Вот будьте любезны — свеженькая статья в «Красной Звезде» Олега Починюка:
… «Именно здесь расположен легендарный „Невский пятачок“: небольшой участок земли 900 метров в длину и 300 метров в ширину. На штабных картах фронтовой поры он умещался под пятикопеечной монетой. После того как 8 сентября 1941 года Ленинград оказался в кольце блокады, уже 19 сентября в районе Дубровки была предпринята первая попытка прорыва блокады. Десант под шквальным огнём сумел форсировать Неву и закрепиться на левом берегу. Невский пятачок известен как самое кровопролитное место боёв на Ленинградском фронте: по некоторым сведениям, на один квадратный метр земли здесь приходится 10 погибших. Ежедневно защитники плацдарма пятачка отражали по 12–16 атак противника. За сутки на них обрушивалось до 50 тысяч снарядов и авиабомб. Места переправы пополнения и доставки раненых на дубровском берегу менялись — всего их было восемь. Для сотен тысяч солдат и офицеров 600 метров водной переправы и оба берега стали братской могилой…»
Вот я и попробую разобраться с особо подлыми высказываниями.
1. Раненых на правый берег не переправляли, они в муках истекали кровью. Да и вообще из прибывших на «пятачок» никто не возвращался обратно.
2. Погибло на Невском пятачке 200000-300000 наших военнослужащих.
3. Жизнь солдата на Невском пятачке — от 5 минут до 52 часов.
4. Нафиг никому этот пятачок не был нужен, бездарное и тупое истребление наших людей — и все.

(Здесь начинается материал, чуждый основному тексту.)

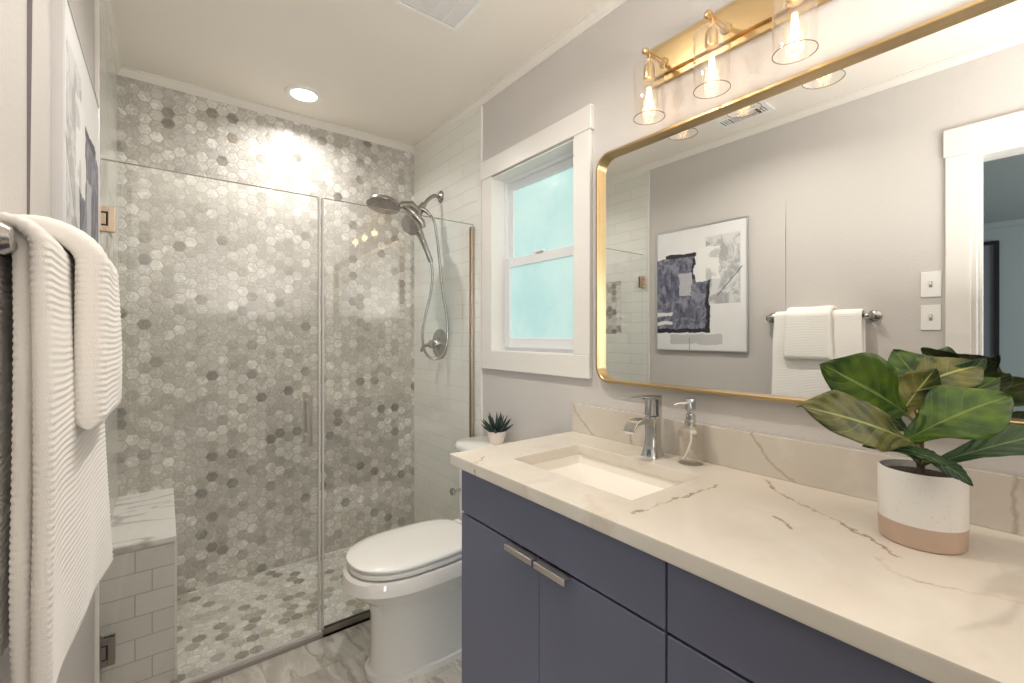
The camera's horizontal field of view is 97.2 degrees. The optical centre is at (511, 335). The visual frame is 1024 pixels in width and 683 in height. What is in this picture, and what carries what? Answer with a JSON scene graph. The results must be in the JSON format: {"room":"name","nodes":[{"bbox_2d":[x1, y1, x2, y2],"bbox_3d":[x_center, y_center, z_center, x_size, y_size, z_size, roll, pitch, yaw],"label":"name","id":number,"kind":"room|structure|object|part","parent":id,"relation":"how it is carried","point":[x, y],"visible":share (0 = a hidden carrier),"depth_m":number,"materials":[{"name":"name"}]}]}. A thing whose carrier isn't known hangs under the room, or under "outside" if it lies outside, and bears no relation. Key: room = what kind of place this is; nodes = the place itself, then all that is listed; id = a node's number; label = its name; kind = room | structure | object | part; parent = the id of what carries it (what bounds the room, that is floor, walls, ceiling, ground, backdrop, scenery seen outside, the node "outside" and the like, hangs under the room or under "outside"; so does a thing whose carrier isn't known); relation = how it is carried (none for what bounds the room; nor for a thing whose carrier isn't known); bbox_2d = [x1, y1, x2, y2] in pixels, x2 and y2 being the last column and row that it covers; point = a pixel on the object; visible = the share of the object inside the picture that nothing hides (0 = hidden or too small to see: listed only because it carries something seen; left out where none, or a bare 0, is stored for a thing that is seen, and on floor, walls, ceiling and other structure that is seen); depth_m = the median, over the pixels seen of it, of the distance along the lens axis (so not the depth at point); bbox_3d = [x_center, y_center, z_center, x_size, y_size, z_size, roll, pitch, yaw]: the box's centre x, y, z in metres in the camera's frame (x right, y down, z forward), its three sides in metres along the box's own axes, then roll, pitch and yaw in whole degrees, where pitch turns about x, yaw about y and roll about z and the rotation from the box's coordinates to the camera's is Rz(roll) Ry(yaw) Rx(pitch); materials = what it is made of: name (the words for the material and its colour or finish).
{"room":"bathroom","nodes":[
{"label":"bathroom","id":0,"kind":"room"},
{"bbox_2d":[0,0,116,682],"bbox_3d":[-0.158,0.057,-0.185,0.128,2.623,5.900,0,0,-38],"label":"wall","id":1,"kind":"structure","parent":0,"point":[78,664],"depth_m":1.17,"materials":[{"name":"beige paint"}]},
{"bbox_2d":[0,221,17,255],"bbox_3d":[-0.685,-0.099,0.638,0.059,0.056,0.539,0,0,-38],"label":"towel bar","id":2,"kind":"object","parent":1,"relation":"attached to","point":[8,245],"visible":0.17,"depth_m":0.46,"materials":[{"name":"silver metal"}]},
{"bbox_2d":[0,212,112,682],"bbox_3d":[-0.662,0.144,0.655,0.096,0.562,0.420,0,0,-38],"label":"bath towel","id":3,"kind":"object","parent":2,"relation":"hanging from","point":[56,549],"visible":0.9,"depth_m":0.51,"materials":[{"name":"white fabric"}]},
{"bbox_2d":[19,214,122,429],"bbox_3d":[-0.675,-0.015,0.679,0.124,0.286,0.232,0,0,-38],"label":"hand towel","id":4,"kind":"object","parent":3,"relation":"on","point":[98,352],"visible":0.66,"depth_m":0.62,"materials":[{"name":"white fabric"}]},
{"bbox_2d":[27,0,32,214],"bbox_3d":[-0.810,-0.441,0.757,0.008,0.680,0.001,0,0,-38],"label":"trim","id":5,"kind":"structure","parent":1,"relation":"attached to","point":[29,2],"depth_m":0.76,"materials":[{"name":"grey"}]},
{"bbox_2d":[30,0,50,217],"bbox_3d":[-0.873,-0.441,0.838,0.008,0.680,0.206,0,0,-38],"label":"trim","id":6,"kind":"structure","parent":1,"relation":"attached to","point":[40,166],"depth_m":0.83,"materials":[{"name":"beige paint"}]},
{"bbox_2d":[51,0,99,244],"bbox_3d":[-1.128,-0.312,1.179,0.020,0.835,0.645,0,0,-38],"label":"wall art","id":7,"kind":"object","parent":1,"relation":"attached to","point":[75,108],"visible":0.44,"depth_m":1.02,"materials":[{"name":"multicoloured paper"}]},
{"bbox_2d":[94,0,99,682],"bbox_3d":[-1.372,0.052,1.490,0.012,2.533,0.014,0,0,-38],"label":"trim","id":8,"kind":"structure","parent":1,"relation":"attached to","point":[96,2],"depth_m":1.49,"materials":[{"name":"white paint"}]},
{"bbox_2d":[106,232,110,260],"bbox_3d":[-1.618,-0.216,1.802,0.002,0.414,0.290,0,0,-38],"label":"trim","id":9,"kind":"structure","parent":1,"relation":"attached to","point":[108,236],"depth_m":1.84,"materials":[{"name":"tile"}]},
{"bbox_2d":[104,0,122,72],"bbox_3d":[-0.682,-1.238,0.611,0.032,0.037,3.800,0,0,-38],"label":"trim","id":10,"kind":"structure","parent":1,"relation":"attached to","point":[109,4],"depth_m":1.85,"materials":[{"name":"white paint"}]},
{"bbox_2d":[100,158,320,682],"bbox_3d":[-1.121,0.349,1.750,0.715,1.901,0.110,0,0,-38],"label":"shower door","id":11,"kind":"structure","parent":1,"relation":"attached to","point":[107,214],"depth_m":1.90,"materials":[{"name":"clear glass"}]},
{"bbox_3d":[-0.878,0.359,1.937,0.020,0.220,0.110,0,0,-38],"label":"pull handle","id":12,"kind":"part","parent":11,"relation":"part of","materials":[{"name":"silver metal"}]},
{"bbox_2d":[194,633,322,682],"bbox_3d":[-1.120,1.310,1.752,0.730,0.018,0.026,0,0,-38],"label":"trim","id":13,"kind":"structure","parent":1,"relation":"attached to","point":[319,636],"depth_m":1.81,"materials":[{"name":"silver metal"}]},
{"bbox_2d":[117,75,413,595],"bbox_3d":[-1.283,0.057,2.610,1.720,2.623,0.100,0,0,-38],"label":"wall","id":14,"kind":"structure","parent":0,"point":[218,283],"depth_m":2.46,"materials":[{"name":"tile"}]},
{"bbox_2d":[117,66,414,153],"bbox_3d":[-1.243,-1.238,2.558,1.520,0.037,0.032,0,0,-38],"label":"trim","id":15,"kind":"structure","parent":14,"relation":"attached to","point":[128,72],"depth_m":2.44,"materials":[{"name":"white paint"}]},
{"bbox_2d":[166,546,461,682],"bbox_3d":[-0.092,1.334,1.066,1.520,0.070,3.800,0,0,-38],"label":"floor","id":16,"kind":"structure","parent":0,"point":[222,624],"depth_m":1.99,"materials":[{"name":"tile"}]},
{"bbox_2d":[101,488,176,682],"bbox_3d":[-1.556,1.028,1.907,0.212,0.542,0.678,0,0,-38],"label":"shower bench","id":17,"kind":"object","parent":16,"relation":"on","point":[139,586],"visible":0.83,"depth_m":1.66,"materials":[{"name":"tile"}]},
{"bbox_3d":[-1.557,0.767,1.907,0.211,0.020,0.678,0,0,-38],"label":"bench seat","id":18,"kind":"part","parent":17,"relation":"part of","materials":[{"name":"stone"}]},
{"bbox_3d":[-1.270,1.038,1.704,0.007,0.522,0.007,0,0,-38],"label":"corner trim","id":19,"kind":"part","parent":17,"relation":"part of","materials":[{"name":"white paint"}]},
{"bbox_2d":[321,198,473,637],"bbox_3d":[-0.522,0.359,2.212,0.786,1.920,0.024,0,0,-38],"label":"fixed glass panel","id":20,"kind":"object","parent":16,"relation":"on","point":[363,616],"visible":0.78,"depth_m":2.01,"materials":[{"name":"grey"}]},
{"bbox_2d":[341,436,510,682],"bbox_3d":[-0.315,0.916,1.929,0.798,0.806,0.416,0,0,-38],"label":"toilet","id":21,"kind":"object","parent":16,"relation":"on","point":[409,577],"visible":0.65,"depth_m":1.75,"materials":[{"name":"white ceramic"}]},
{"bbox_3d":[-0.319,1.108,1.926,0.788,0.421,0.372,0,0,-38],"label":"bowl","id":22,"kind":"part","parent":21,"relation":"part of","materials":[{"name":"white ceramic"}]},
{"bbox_3d":[-0.407,0.884,1.858,0.521,0.019,0.352,0,0,-38],"label":"seat","id":23,"kind":"part","parent":21,"relation":"part of","materials":[{"name":"white plastic"}]},
{"bbox_3d":[-0.409,0.859,1.857,0.519,0.024,0.354,0,0,-38],"label":"lid","id":24,"kind":"part","parent":21,"relation":"part of","materials":[{"name":"white plastic"}]},
{"bbox_3d":[-0.264,0.734,2.127,0.056,0.032,0.032,0,0,-38],"label":"flush lever","id":25,"kind":"part","parent":21,"relation":"part of","materials":[{"name":"silver metal"}]},
{"bbox_3d":[-0.085,0.756,2.107,0.213,0.405,0.390,0,0,-38],"label":"tank","id":26,"kind":"part","parent":21,"relation":"part of","materials":[{"name":"white ceramic"}]},
{"bbox_3d":[-0.091,0.532,2.102,0.233,0.039,0.416,0,0,-38],"label":"tank lid","id":27,"kind":"part","parent":21,"relation":"part of","materials":[{"name":"white ceramic"}]},
{"bbox_2d":[481,413,512,443],"bbox_3d":[-0.080,0.438,2.149,0.164,0.149,0.162,0,0,-38],"label":"potted succulent","id":28,"kind":"object","parent":21,"relation":"on","point":[496,430],"visible":1,"depth_m":2.12,"materials":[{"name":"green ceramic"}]},
{"bbox_2d":[462,470,933,682],"bbox_3d":[0.627,0.872,0.885,0.598,0.893,1.875,0,0,-38],"label":"vanity cabinet","id":29,"kind":"object","parent":16,"relation":"on","point":[548,596],"visible":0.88,"depth_m":1.00,"materials":[{"name":"blue wood"}]},
{"bbox_3d":[-0.040,0.894,1.315,0.019,0.640,0.380,0,0,-38],"label":"door","id":30,"kind":"part","parent":29,"relation":"part of","materials":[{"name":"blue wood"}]},
{"bbox_3d":[0.027,0.580,1.202,0.036,0.016,0.113,0,0,-38],"label":"handle","id":31,"kind":"part","parent":29,"relation":"part of","materials":[{"name":"silver metal"}]},
{"bbox_3d":[0.102,0.580,1.105,0.036,0.016,0.112,0,0,-38],"label":"handle","id":32,"kind":"part","parent":29,"relation":"part of","materials":[{"name":"silver metal"}]},
{"bbox_3d":[0.073,0.498,1.169,0.019,0.138,0.748,0,0,-38],"label":"drawer","id":33,"kind":"part","parent":29,"relation":"part of","materials":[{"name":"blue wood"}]},
{"bbox_3d":[0.190,0.894,1.017,0.019,0.640,0.366,0,0,-38],"label":"door","id":34,"kind":"part","parent":29,"relation":"part of","materials":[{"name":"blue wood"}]},
{"bbox_3d":[0.475,0.731,0.647,0.019,0.314,0.559,0,0,-38],"label":"drawer","id":35,"kind":"part","parent":29,"relation":"part of","materials":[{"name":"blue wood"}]},
{"bbox_2d":[450,431,1023,682],"bbox_3d":[0.616,0.407,0.906,0.594,0.035,1.922,0,0,-38],"label":"countertop","id":36,"kind":"structure","parent":29,"relation":"on","point":[820,559],"depth_m":0.81,"materials":[{"name":"beige stone"}]},
{"bbox_2d":[533,454,679,499],"bbox_3d":[0.260,0.485,1.340,0.357,0.119,0.512,0,0,-38],"label":"sink","id":37,"kind":"object","parent":36,"relation":"in","point":[631,484],"visible":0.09,"depth_m":1.48,"materials":[{"name":"white ceramic"}]},
{"bbox_2d":[623,395,663,458],"bbox_3d":[0.418,0.291,1.431,0.152,0.196,0.058,0,0,-38],"label":"faucet","id":38,"kind":"object","parent":36,"relation":"on","point":[652,448],"visible":1,"depth_m":1.44,"materials":[{"name":"silver metal"}]},
{"bbox_3d":[0.407,0.283,1.423,0.124,0.042,0.041,0,0,-38],"label":"spout","id":39,"kind":"part","parent":38,"relation":"part of","materials":[{"name":"silver metal"}]},
{"bbox_3d":[0.428,0.199,1.439,0.120,0.012,0.038,0,0,-38],"label":"lever","id":40,"kind":"part","parent":38,"relation":"part of","materials":[{"name":"silver metal"}]},
{"bbox_2d":[674,398,703,463],"bbox_3d":[0.537,0.292,1.378,0.092,0.196,0.077,0,0,11],"label":"soap dispenser","id":41,"kind":"object","parent":36,"relation":"on","point":[690,403],"visible":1,"depth_m":1.37,"materials":[{"name":"clear glass"}]},
{"bbox_2d":[677,425,703,463],"bbox_3d":[0.545,0.331,1.376,0.077,0.118,0.077,0,0,-38],"label":"bottle","id":42,"kind":"object","parent":41,"relation":"attached to","point":[691,426],"depth_m":1.38,"materials":[{"name":"clear glass"}]},
{"bbox_2d":[797,349,1023,554],"bbox_3d":[0.703,0.209,0.820,0.544,0.361,0.220,0,0,-8],"label":"potted plant","id":43,"kind":"object","parent":36,"relation":"on","point":[923,500],"visible":1,"depth_m":0.80,"materials":[{"name":"plant"}]},
{"bbox_3d":[0.475,0.498,0.647,0.019,0.138,0.559,0,0,-38],"label":"drawer","id":44,"kind":"part","parent":29,"relation":"part of","materials":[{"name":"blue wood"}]},
{"bbox_2d":[113,0,604,145],"bbox_3d":[-0.092,-1.284,1.066,1.560,0.060,3.840,0,0,-38],"label":"ceiling","id":45,"kind":"structure","parent":0,"point":[380,68],"depth_m":1.97,"materials":[{"name":"paint"}]},
{"bbox_2d":[285,85,322,103],"bbox_3d":[-1.083,-1.250,2.347,0.180,0.008,0.180,0,0,-38],"label":"recessed light","id":46,"kind":"object","parent":45,"relation":"in","point":[300,93],"visible":1,"depth_m":2.34,"materials":[{"name":"white plastic"}]},
{"bbox_2d":[394,0,484,31],"bbox_3d":[-0.253,-1.250,1.663,0.265,0.008,0.282,0,0,-38],"label":"ceiling vent","id":47,"kind":"object","parent":45,"relation":"in","point":[450,14],"visible":1,"depth_m":1.73,"materials":[{"name":"white plastic"}]},
{"bbox_2d":[487,431,505,443],"bbox_3d":[-0.074,0.484,2.147,0.090,0.058,0.090,0,0,-38],"label":"pot","id":48,"kind":"object","parent":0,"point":[495,437],"depth_m":2.11,"materials":[{"name":"beige ceramic"}]},
{"bbox_2d":[414,0,1023,522],"bbox_3d":[0.554,0.057,1.564,0.128,2.623,4.000,0,0,-38],"label":"wall","id":49,"kind":"structure","parent":0,"point":[596,68],"depth_m":1.84,"materials":[{"name":"beige paint"}]},
{"bbox_2d":[366,191,448,359],"bbox_3d":[-0.597,-0.364,2.582,0.458,1.023,0.185,0,0,-29],"label":"shower","id":50,"kind":"object","parent":49,"relation":"attached to","point":[413,225],"visible":0.96,"depth_m":2.60,"materials":[{"name":"silver metal"}]},
{"bbox_3d":[-0.487,-0.801,2.693,0.142,0.150,0.072,0,0,-38],"label":"shower arm","id":51,"kind":"part","parent":50,"relation":"part of","materials":[{"name":"silver metal"}]},
{"bbox_2d":[420,329,446,358],"bbox_3d":[-0.481,0.054,2.714,0.106,0.184,0.184,0,0,-38],"label":"shower valve","id":52,"kind":"object","parent":49,"relation":"attached to","point":[437,343],"visible":0.86,"depth_m":2.71,"materials":[{"name":"silver metal"}]},
{"bbox_3d":[-0.507,0.066,2.722,0.101,0.072,0.040,0,0,25],"label":"lever handle","id":53,"kind":"part","parent":52,"relation":"part of","materials":[{"name":"silver metal"}]},
{"bbox_2d":[480,106,482,435],"bbox_3d":[-0.162,0.052,2.391,0.012,2.533,0.015,0,0,-38],"label":"trim","id":54,"kind":"structure","parent":49,"relation":"attached to","point":[481,107],"depth_m":2.39,"materials":[{"name":"white paint"}]},
{"bbox_2d":[413,0,627,151],"bbox_3d":[0.498,-1.238,1.521,0.032,0.037,3.800,0,0,-38],"label":"trim","id":55,"kind":"structure","parent":49,"relation":"attached to","point":[606,7],"depth_m":2.03,"materials":[{"name":"white paint"}]},
{"bbox_2d":[481,104,593,378],"bbox_3d":[0.126,-0.365,2.105,0.141,1.076,0.774,0,0,-38],"label":"window","id":56,"kind":"structure","parent":49,"relation":"in","point":[537,192],"depth_m":2.09,"materials":[{"name":"white paint"}]},
{"bbox_3d":[0.158,-0.359,2.133,0.056,0.879,0.584,0,0,-38],"label":"frame","id":57,"kind":"part","parent":56,"relation":"part of","materials":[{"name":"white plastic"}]},
{"bbox_3d":[0.136,-0.163,2.116,0.024,0.451,0.548,0,0,-38],"label":"sash","id":58,"kind":"part","parent":56,"relation":"part of","materials":[{"name":"white plastic"}]},
{"bbox_3d":[0.158,-0.564,2.132,0.022,0.432,0.548,0,0,-38],"label":"sash","id":59,"kind":"part","parent":56,"relation":"part of","materials":[{"name":"white plastic"}]},
{"bbox_3d":[0.137,-0.164,2.116,0.006,0.358,0.464,0,0,-38],"label":"pane","id":60,"kind":"part","parent":56,"relation":"part of","materials":[{"name":"clear glass"}]},
{"bbox_3d":[0.158,-0.559,2.132,0.006,0.371,0.476,0,0,-38],"label":"pane","id":61,"kind":"part","parent":56,"relation":"part of","materials":[{"name":"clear glass"}]},
{"bbox_2d":[633,0,830,124],"bbox_3d":[0.595,-0.839,1.292,0.154,0.285,0.550,0,0,-38],"label":"vanity light","id":62,"kind":"object","parent":49,"relation":"attached to","point":[739,22],"visible":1,"depth_m":1.32,"materials":[{"name":"gold metal"}]},
{"bbox_3d":[0.440,-0.781,1.447,0.098,0.170,0.098,0,0,-38],"label":"lamp shade","id":63,"kind":"part","parent":62,"relation":"part of","materials":[{"name":"clear glass"}]},
{"bbox_3d":[0.464,-0.869,1.465,0.112,0.100,0.035,0,0,-38],"label":"arm","id":64,"kind":"part","parent":62,"relation":"part of","materials":[{"name":"gold metal"}]},
{"bbox_3d":[0.568,-0.781,1.281,0.098,0.170,0.098,0,0,-38],"label":"lamp shade","id":65,"kind":"part","parent":62,"relation":"part of","materials":[{"name":"clear glass"}]},
{"bbox_3d":[0.591,-0.869,1.300,0.112,0.100,0.035,0,0,-38],"label":"arm","id":66,"kind":"part","parent":62,"relation":"part of","materials":[{"name":"gold metal"}]},
{"bbox_3d":[0.721,-0.869,1.131,0.112,0.100,0.035,0,0,-38],"label":"arm","id":67,"kind":"part","parent":62,"relation":"part of","materials":[{"name":"gold metal"}]},
{"bbox_3d":[0.698,-0.781,1.113,0.098,0.170,0.098,0,0,-38],"label":"lamp shade","id":68,"kind":"part","parent":62,"relation":"part of","materials":[{"name":"clear glass"}]},
{"bbox_2d":[572,403,1023,535],"bbox_3d":[0.841,0.333,1.083,0.020,0.113,1.928,0,0,-38],"label":"backsplash","id":69,"kind":"structure","parent":49,"relation":"attached to","point":[996,498],"depth_m":1.19,"materials":[{"name":"beige stone"}]},
{"bbox_2d":[596,0,1023,424],"bbox_3d":[0.810,-0.251,1.110,0.035,0.858,1.568,0,0,-38],"label":"mirror","id":70,"kind":"object","parent":49,"relation":"attached to","point":[869,198],"visible":0.99,"depth_m":1.14,"materials":[{"name":"gold metal"}]},
{"bbox_2d":[877,458,969,554],"bbox_3d":[0.779,0.321,0.858,0.130,0.138,0.130,0,0,-38],"label":"pot","id":71,"kind":"object","parent":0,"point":[921,507],"depth_m":0.81,"materials":[{"name":"ceramic"}]}
]}

5. На один квадратный метр земли пятачка приходится по 5, 10, 17 убитых советских воинов.
В иллюстрации выложу найденные фото. Большую часть сделал патриарх нашей фотожурналистики Тарасевич Всеволод Сергеевич. Лихой был фоторепортер и ради удачного снимка не задумываясь рисковал жизнью. Так вот он несколько раз был на Невском пятачке — посылали туда в командировки. Фото хорошо показывают быт Невского пятачка — а там мясорубки страшных боев сменялись и затишьями.
Про свою первую командировку туда Тарасевич (а он был уже обстрелянным фотокором) вспоминает так:
«В ту ночь на „пятачок“ прорывались несколько стрелковых полков и морская пехота. каждое место в шлюпках и на понтонах на строжайшем учете, и хотя у меня записка с требованием переправить — на нее просто плюют… Не до фотокорреспондентов. А кругом все кипит от взрывов и у всех одна мысль — форсировать Неву. Бросаюсь к одной шлюпке к другой — не берут. Каждая набита до предела, бортами уже воду черпают. В отчаянии прыгаю в одну из отходящих лодок. Под ногами обламывается береговой лед и я в чем был — в валенках и полушубке — оказываюсь по горло в воде, точнее в каше из битого льда. Втащили меня в лодку. С полушубка течет, а я холода не чувствую. Даже не помню, как очутился на „пятачке“. Песчаный откос берега весь изрыт норами, они не очень глубокие, потому что замерзшую землю лопата плохо берет. Помню, забрался в одну из таких нор, прикрытую не то листом фанеры, не то железа. Утром оказалось — промерзшая плащ-палатка».